De plus en plus de Belges choisissent le statut d’indépendant pour gagner en liberté professionnelle. Mais avant de se lancer, il est essentiel de comprendre ce que recouvre réellement ce statut, quels en sont les différents types, quelles protections sociales il offre — et quelles obligations il implique. Voici le guide complet pour 2026.
Définition du statut d’indépendant en Belgique
En Belgique, est considéré comme travailleur indépendant toute personne qui exerce une activité professionnelle sans être liée par un contrat de travail et sans relation de subordination envers un employeur.

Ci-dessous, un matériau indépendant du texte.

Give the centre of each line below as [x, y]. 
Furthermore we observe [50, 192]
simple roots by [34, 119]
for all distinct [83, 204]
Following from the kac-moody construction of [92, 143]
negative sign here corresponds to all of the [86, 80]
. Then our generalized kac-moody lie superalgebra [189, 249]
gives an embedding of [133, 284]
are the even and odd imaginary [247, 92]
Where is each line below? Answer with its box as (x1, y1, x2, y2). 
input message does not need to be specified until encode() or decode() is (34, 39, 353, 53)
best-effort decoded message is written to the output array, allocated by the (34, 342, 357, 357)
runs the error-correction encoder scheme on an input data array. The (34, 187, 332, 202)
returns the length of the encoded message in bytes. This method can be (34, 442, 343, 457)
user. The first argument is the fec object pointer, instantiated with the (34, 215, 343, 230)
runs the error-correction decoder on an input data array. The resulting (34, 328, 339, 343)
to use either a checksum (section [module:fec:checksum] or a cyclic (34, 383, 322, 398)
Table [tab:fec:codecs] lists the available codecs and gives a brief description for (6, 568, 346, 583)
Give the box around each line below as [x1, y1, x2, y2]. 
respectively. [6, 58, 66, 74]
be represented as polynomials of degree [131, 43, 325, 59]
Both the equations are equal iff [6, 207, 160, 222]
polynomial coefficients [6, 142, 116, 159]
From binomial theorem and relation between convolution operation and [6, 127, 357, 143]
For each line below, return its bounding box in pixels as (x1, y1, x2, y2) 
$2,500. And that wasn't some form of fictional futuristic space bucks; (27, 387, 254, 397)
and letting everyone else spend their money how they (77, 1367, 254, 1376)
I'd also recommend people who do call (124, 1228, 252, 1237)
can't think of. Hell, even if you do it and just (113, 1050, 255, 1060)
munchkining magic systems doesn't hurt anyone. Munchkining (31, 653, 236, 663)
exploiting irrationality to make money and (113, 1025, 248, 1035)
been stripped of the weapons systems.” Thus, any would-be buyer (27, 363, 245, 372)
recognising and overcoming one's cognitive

Autrement dit, l’indépendant organise librement son travail, fixe ses prix, choisit ses clients et assume seul les risques liés à son activité. Ce statut est encadré par la législation belge, notamment par l’arrêté royal du 27 juillet 1967 et par le SPF Économie.
Cette absence de lien de subordination est la clé de la distinction entre indépendant et salarié. Si dans les faits un lien de subordination existe (horaires imposés, contrôle du travail, dépendance économique exclusive…), la relation peut être requalifiée en contrat de travail par les autorités sociales.
Indépendant en personne physique ou en société : quelle différence ?
Un indépendant peut exercer son activité sous deux grandes formes juridiques. Le choix entre les deux a des implications importantes sur le plan fiscal, social et patrimonial.
L’indépendant en personne physique (entreprise individuelle)
C’est la forme la plus simple et la plus rapide pour démarrer. Les démarches administratives sont limitées et les coûts de création sont quasi nuls.
La contrepartie principale : la responsabilité est en principe illimitée. Les dettes professionnelles peuvent impacter votre patrimoine privé.
⚠️ Nuance importante : depuis la loi du 15 juillet 2018, l’indépendant en personne physique peut protéger son habitation familiale principale contre les créanciers professionnels, via une déclaration d’insaisissabilité devant notaire. Cette protection est automatique depuis 2018 — vous n’avez plus besoin de démarche spécifique pour en bénéficier.
L’indépendant en société (personne morale — SRL, SA, SC…)
Cette forme est plus complexe à mettre en place, mais elle offre une meilleure séparation entre patrimoine privé et professionnel. La forme la plus utilisée est aujourd’hui la SRL (Société à Responsabilité Limitée), qui ne requiert plus de capital minimum depuis la réforme du Code des sociétés et des associations (CSA).
Elle devient fiscalement intéressante à partir d’un certain niveau de revenus, notamment grâce au taux réduit d’ISOC de 20 % sur la première tranche de 100 000 € de bénéfice pour les PME.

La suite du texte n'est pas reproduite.